Make sure to handle possibles errors properly when calling this function.
"""
kam_client = request.app.state.kameleoon_client
# get Visitor Code
kam_visitor_code = kam_client.get_visitor_code(cookies=request.cookies)
# accept consent if user's consent is required
kam_client.set_legal_consent(kam_visitor_code, True)
# get feature variable based on variation
variation = kam_client.get_variation(
visitor_code=kam_visitor_code, feature_key=KAMELEOON_FEATURE_KEY
)
prompt_template = variation.variables[KAMELEOON_FEATURE_VARIABLE].value
# Add prompt feature variable to config
config["template"] = prompt_template
# Track conversion for goal interact with KAI
kam_client.track_conversion(
visitor_code=kam_visitor_code, goal_id=KAMELEOON_GOAL_ID
)
It’s as simple as that. Later on in the logic we read the prompt value from the config and use it to generate an answer to the user’s question. After toggling ON the environment we already can see in real time users being targeted by the SDK.

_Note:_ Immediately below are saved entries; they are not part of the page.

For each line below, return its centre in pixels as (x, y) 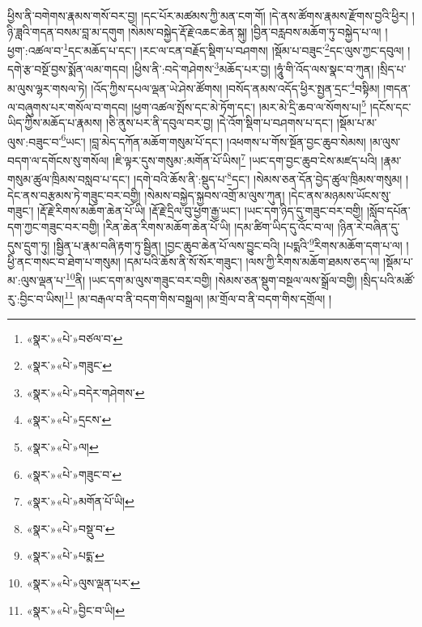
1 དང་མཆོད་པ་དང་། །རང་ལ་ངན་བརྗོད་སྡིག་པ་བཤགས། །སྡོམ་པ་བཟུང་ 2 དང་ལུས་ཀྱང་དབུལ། (234, 49)
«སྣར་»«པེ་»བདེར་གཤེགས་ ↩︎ (85, 392)
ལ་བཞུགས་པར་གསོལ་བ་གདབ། (68, 106)
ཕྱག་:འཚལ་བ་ (36, 50)
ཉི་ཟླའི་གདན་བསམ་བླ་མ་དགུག (66, 31)
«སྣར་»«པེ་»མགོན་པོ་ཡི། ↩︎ (80, 501)
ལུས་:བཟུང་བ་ (34, 141)
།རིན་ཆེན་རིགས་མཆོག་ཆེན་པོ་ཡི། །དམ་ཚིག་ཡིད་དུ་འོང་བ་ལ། (219, 226)

Benefits of using Kameleoon for Prompt testing
Feature flagging will be a centerpiece of the new technologies developing around generative AI. As Google puts it in its Rule #2 of the best practices for ML Engineering, note that an experiment framework, in which you can group users into buckets and aggregate statistics by experiment, is important. We showcased here how easy you can get setup and start monitoring the impact of your changes on real end-user metrics. This will be crucial when you want to evaluate and improve on your baseline LLM application. Kameleoon being unified, you can very easily attach to your feature flag the metrics which matter across the different teams in your organization and be sure you do not degrade them. We also support a wide range of SDKs, even though we used the Python SDK, you are sure to find one adequate to your development language.
By using Feature Variables you are also empowering less technical users to be able to create and test new prompts or other features without having to redeploy your application. We didn’t show it here but you can also make use of the precise segmentation criteria and real-time adjustments. You can already see how Kameleoon can deliver you detailed insights that will help your team to make data-driven decisions.